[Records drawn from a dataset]
+===+

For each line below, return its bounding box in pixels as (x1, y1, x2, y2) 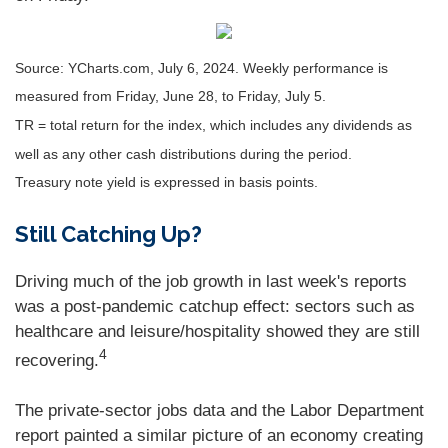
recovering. (15, 350, 99, 370)
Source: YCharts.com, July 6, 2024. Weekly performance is (15, 60, 388, 76)
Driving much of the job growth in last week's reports (15, 272, 407, 291)
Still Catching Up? (15, 221, 202, 247)
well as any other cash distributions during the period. (15, 145, 352, 162)
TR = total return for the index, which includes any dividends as (15, 117, 412, 134)
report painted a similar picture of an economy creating (15, 425, 423, 445)
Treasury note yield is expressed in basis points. (15, 174, 318, 191)
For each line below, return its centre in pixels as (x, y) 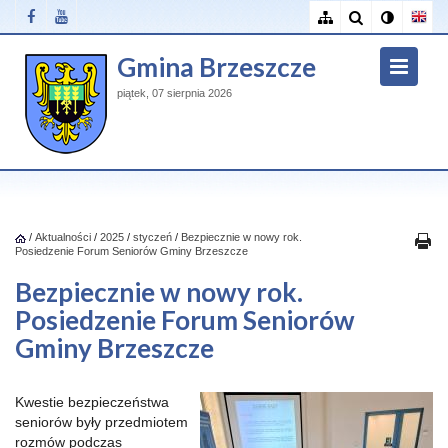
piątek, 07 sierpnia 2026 (174, 93)
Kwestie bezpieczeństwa (92, 402)
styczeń (152, 237)
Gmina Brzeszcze (216, 67)
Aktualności (63, 237)
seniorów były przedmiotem (101, 422)
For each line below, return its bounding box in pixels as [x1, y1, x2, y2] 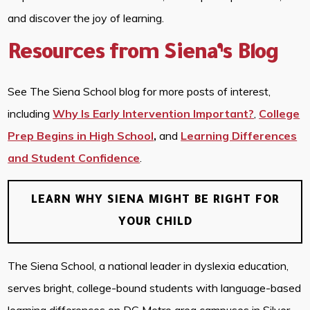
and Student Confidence [8, 150, 140, 165]
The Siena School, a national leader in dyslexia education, [8, 258, 289, 273]
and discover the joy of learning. [8, 10, 165, 25]
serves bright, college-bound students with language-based [8, 280, 302, 295]
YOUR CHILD [118, 216, 192, 229]
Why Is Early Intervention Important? [53, 106, 255, 120]
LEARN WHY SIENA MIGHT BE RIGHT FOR [30, 194, 280, 207]
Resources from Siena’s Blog [8, 42, 279, 66]
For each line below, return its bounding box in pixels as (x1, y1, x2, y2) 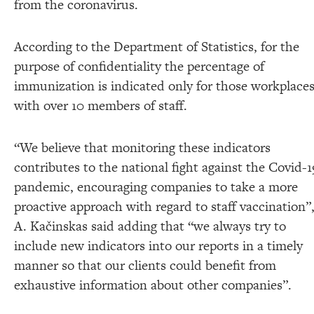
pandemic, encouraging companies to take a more (14, 177, 298, 196)
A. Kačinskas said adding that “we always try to (14, 216, 286, 235)
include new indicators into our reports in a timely (14, 235, 303, 255)
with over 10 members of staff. (14, 95, 187, 115)
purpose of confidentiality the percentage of (14, 56, 264, 76)
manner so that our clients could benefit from (14, 255, 276, 275)
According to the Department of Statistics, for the (14, 36, 299, 56)
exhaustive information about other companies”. (14, 275, 292, 294)
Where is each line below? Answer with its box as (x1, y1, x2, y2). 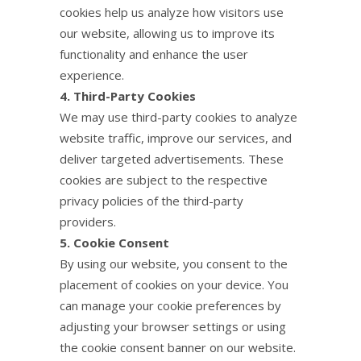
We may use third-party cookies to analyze (60, 109, 297, 125)
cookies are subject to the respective (60, 172, 268, 188)
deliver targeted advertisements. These (60, 151, 284, 167)
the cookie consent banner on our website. (60, 339, 296, 355)
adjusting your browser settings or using (60, 318, 286, 334)
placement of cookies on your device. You (60, 276, 288, 293)
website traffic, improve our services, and (60, 130, 292, 146)
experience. (60, 67, 124, 83)
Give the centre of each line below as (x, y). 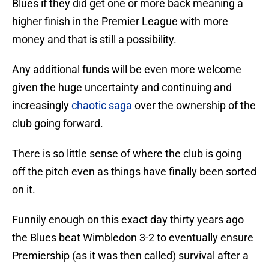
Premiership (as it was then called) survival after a (130, 256)
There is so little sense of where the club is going (127, 154)
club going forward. (58, 124)
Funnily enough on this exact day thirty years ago (128, 220)
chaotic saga (103, 106)
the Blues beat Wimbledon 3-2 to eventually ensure (133, 238)
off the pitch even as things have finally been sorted (134, 172)
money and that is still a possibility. (94, 40)
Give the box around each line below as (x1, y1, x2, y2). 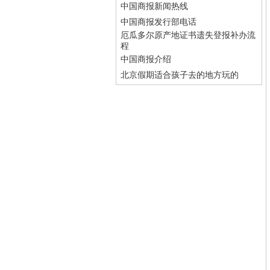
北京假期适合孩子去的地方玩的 (121, 71, 239, 80)
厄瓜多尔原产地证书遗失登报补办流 (121, 31, 256, 40)
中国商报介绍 (121, 55, 171, 64)
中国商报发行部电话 (121, 17, 196, 27)
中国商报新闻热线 (121, 2, 188, 11)
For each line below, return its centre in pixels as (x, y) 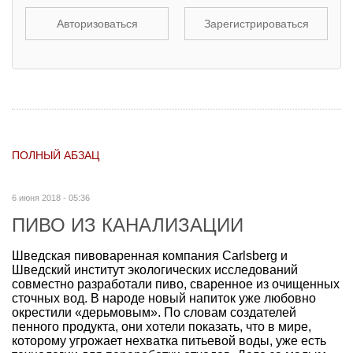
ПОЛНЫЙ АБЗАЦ (56, 155)
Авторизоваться (97, 23)
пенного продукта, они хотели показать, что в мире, (162, 326)
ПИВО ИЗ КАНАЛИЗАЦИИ (128, 225)
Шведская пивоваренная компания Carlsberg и (150, 255)
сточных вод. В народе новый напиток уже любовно (164, 298)
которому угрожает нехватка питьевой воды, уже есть (169, 340)
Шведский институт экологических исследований (155, 269)
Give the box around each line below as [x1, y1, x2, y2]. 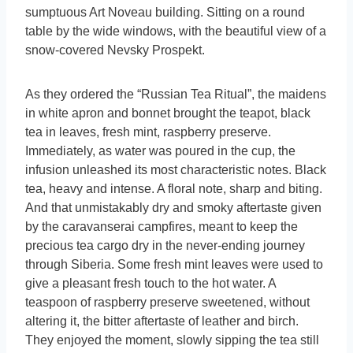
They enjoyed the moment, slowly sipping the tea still [25, 333, 319, 347]
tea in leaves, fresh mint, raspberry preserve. [25, 125, 271, 139]
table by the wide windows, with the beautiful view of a [25, 24, 326, 39]
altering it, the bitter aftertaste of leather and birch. [25, 314, 299, 329]
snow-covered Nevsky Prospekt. [25, 43, 205, 58]
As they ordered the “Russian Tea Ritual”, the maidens [25, 87, 326, 102]
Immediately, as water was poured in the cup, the [25, 144, 295, 158]
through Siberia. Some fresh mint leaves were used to [25, 258, 323, 272]
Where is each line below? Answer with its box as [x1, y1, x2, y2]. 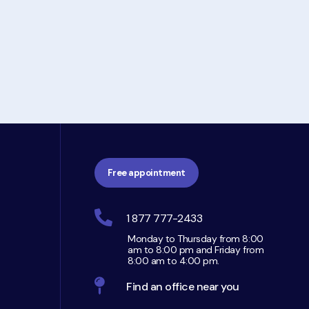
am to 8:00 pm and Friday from [127, 243, 264, 256]
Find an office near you [126, 279, 239, 294]
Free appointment [108, 166, 186, 179]
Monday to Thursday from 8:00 [127, 232, 263, 245]
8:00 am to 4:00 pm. [127, 254, 219, 267]
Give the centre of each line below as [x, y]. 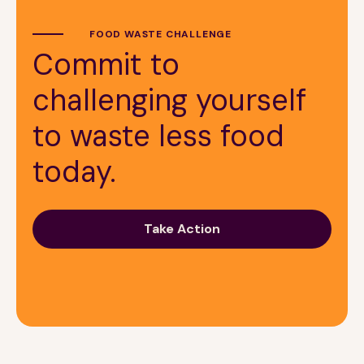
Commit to [106, 64]
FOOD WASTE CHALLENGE [160, 34]
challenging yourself [169, 100]
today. [74, 171]
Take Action [182, 228]
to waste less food [158, 136]
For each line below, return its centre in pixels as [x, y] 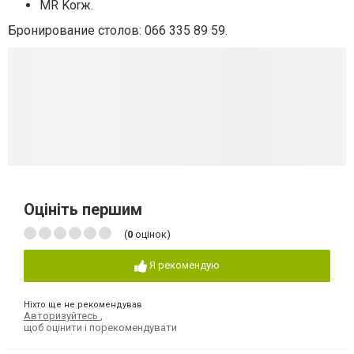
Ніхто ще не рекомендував [83, 304]
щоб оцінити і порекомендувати [100, 327]
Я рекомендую [185, 265]
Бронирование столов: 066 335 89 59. [118, 31]
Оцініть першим [83, 210]
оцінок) [152, 235]
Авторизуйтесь [62, 315]
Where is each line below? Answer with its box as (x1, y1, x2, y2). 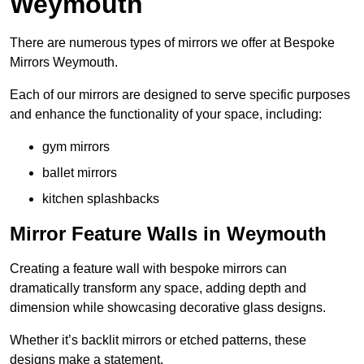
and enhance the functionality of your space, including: (10, 107, 322, 122)
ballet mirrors (42, 166, 117, 180)
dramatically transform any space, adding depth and (10, 281, 306, 296)
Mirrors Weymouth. (10, 55, 118, 70)
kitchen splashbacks (42, 192, 159, 206)
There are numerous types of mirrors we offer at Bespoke (10, 36, 335, 50)
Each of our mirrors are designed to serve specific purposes (10, 88, 350, 102)
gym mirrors (42, 140, 110, 154)
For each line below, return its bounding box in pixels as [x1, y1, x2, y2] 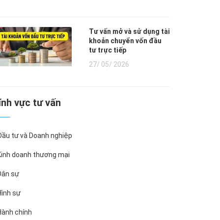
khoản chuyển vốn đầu [89, 37, 162, 45]
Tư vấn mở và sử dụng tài [89, 27, 170, 35]
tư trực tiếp [89, 46, 126, 54]
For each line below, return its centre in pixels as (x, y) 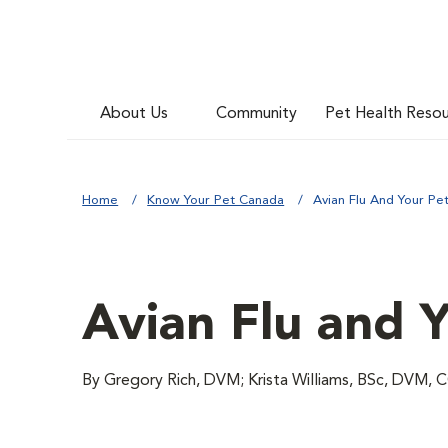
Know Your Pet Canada (216, 200)
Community (257, 113)
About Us (134, 113)
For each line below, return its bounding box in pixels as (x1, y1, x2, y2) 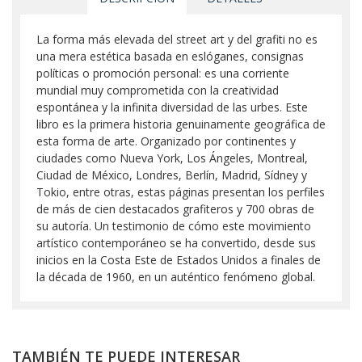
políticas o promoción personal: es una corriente (36, 65, 289, 81)
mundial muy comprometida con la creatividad (36, 82, 279, 98)
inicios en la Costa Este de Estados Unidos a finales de (36, 252, 321, 267)
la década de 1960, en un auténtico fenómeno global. (36, 269, 315, 284)
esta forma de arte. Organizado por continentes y (36, 133, 296, 149)
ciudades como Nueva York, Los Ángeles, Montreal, (36, 150, 308, 166)
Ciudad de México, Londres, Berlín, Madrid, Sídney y (36, 167, 307, 183)
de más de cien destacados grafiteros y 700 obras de (36, 201, 314, 217)
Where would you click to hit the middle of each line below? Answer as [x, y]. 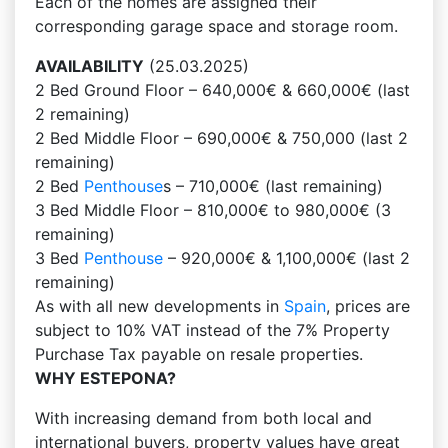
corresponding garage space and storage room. [216, 26]
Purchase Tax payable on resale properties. [199, 354]
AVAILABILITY [89, 66]
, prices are [368, 306]
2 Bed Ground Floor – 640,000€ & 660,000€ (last [222, 90]
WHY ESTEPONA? [105, 378]
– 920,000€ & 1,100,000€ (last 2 [286, 258]
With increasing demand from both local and [203, 418]
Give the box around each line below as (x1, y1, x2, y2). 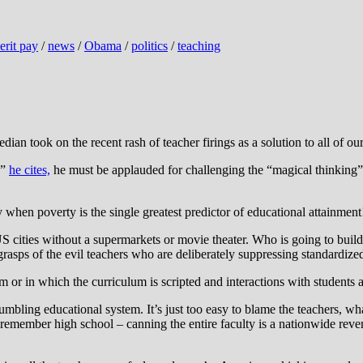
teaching (177, 39, 220, 53)
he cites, (9, 162, 50, 177)
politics (131, 39, 168, 53)
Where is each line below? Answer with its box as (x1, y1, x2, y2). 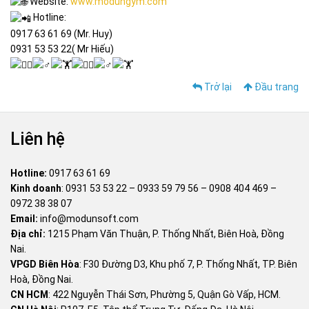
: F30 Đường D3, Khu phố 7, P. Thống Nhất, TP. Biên (79, 259, 297, 270)
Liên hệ (10, 129, 65, 150)
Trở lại (202, 81, 232, 93)
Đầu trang (252, 81, 299, 93)
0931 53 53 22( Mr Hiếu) (10, 43, 114, 54)
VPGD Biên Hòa (10, 259, 79, 270)
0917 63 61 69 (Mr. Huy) (10, 28, 112, 39)
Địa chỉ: (10, 228, 46, 240)
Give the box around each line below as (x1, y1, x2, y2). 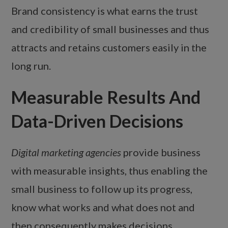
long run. (11, 60, 51, 72)
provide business (121, 146, 201, 159)
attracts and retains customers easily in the (11, 41, 207, 54)
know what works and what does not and (11, 201, 195, 214)
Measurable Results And (11, 87, 201, 108)
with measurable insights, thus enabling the (11, 164, 208, 177)
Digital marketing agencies (11, 146, 122, 159)
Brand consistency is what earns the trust (11, 5, 198, 17)
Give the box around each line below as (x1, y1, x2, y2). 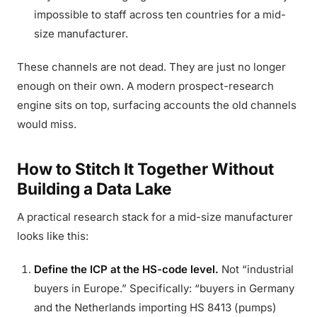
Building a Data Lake (17, 179, 172, 198)
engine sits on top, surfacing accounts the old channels (17, 98, 296, 112)
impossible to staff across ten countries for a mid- (34, 8, 286, 21)
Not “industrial (219, 263, 294, 276)
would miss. (17, 117, 76, 131)
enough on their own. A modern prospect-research (17, 79, 274, 93)
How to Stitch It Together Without (17, 159, 274, 178)
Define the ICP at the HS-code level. (34, 263, 219, 276)
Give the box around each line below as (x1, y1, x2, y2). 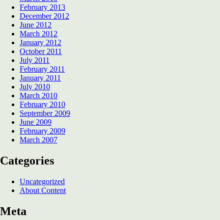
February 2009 (20, 127, 65, 136)
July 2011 (20, 56, 50, 65)
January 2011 (20, 74, 61, 82)
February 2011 (20, 65, 65, 74)
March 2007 (20, 136, 57, 144)
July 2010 (20, 82, 50, 91)
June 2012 (20, 21, 52, 29)
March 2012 (20, 29, 57, 38)
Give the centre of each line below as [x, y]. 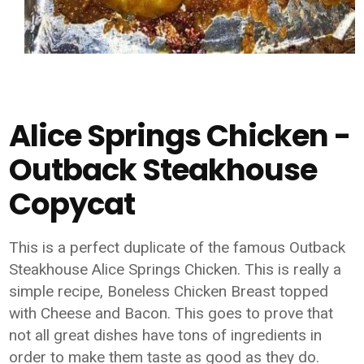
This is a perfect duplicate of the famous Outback [178, 247]
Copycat [72, 204]
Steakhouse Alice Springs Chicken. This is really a [175, 269]
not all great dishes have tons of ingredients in [166, 335]
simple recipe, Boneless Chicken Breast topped [169, 291]
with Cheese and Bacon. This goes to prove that [171, 313]
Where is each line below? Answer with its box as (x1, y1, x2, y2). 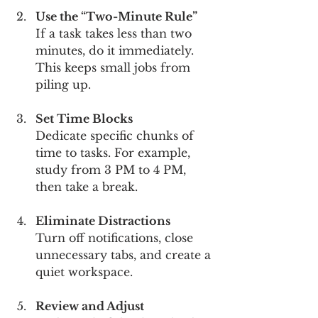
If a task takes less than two (35, 26, 195, 40)
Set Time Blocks (35, 111, 133, 126)
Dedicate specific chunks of (35, 128, 197, 143)
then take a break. (35, 179, 138, 194)
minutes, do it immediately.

+===+

Your objective
With pictures excluded, reproduce exactly the lines above from the one containing "Gmina Brzeszcze (216, 67)" down to the one containing "Resources from Siena’s Blog [8, 42, 279, 66]", those two included.

Output for this exercise
Gmina Brzeszcze (216, 67)
Aktualności (63, 237)
seniorów były przedmiotem (101, 422)
For each line below, return its bounding box in pixels as [x1, y1, x2, y2] 
and Student Confidence [8, 150, 140, 165]
The Siena School, a national leader in dyslexia education, [8, 258, 289, 273]
and discover the joy of learning. [8, 10, 165, 25]
serves bright, college-bound students with language-based [8, 280, 302, 295]
YOUR CHILD [118, 216, 192, 229]
Why Is Early Intervention Important? [53, 106, 255, 120]
LEARN WHY SIENA MIGHT BE RIGHT FOR [30, 194, 280, 207]
Resources from Siena’s Blog [8, 42, 279, 66]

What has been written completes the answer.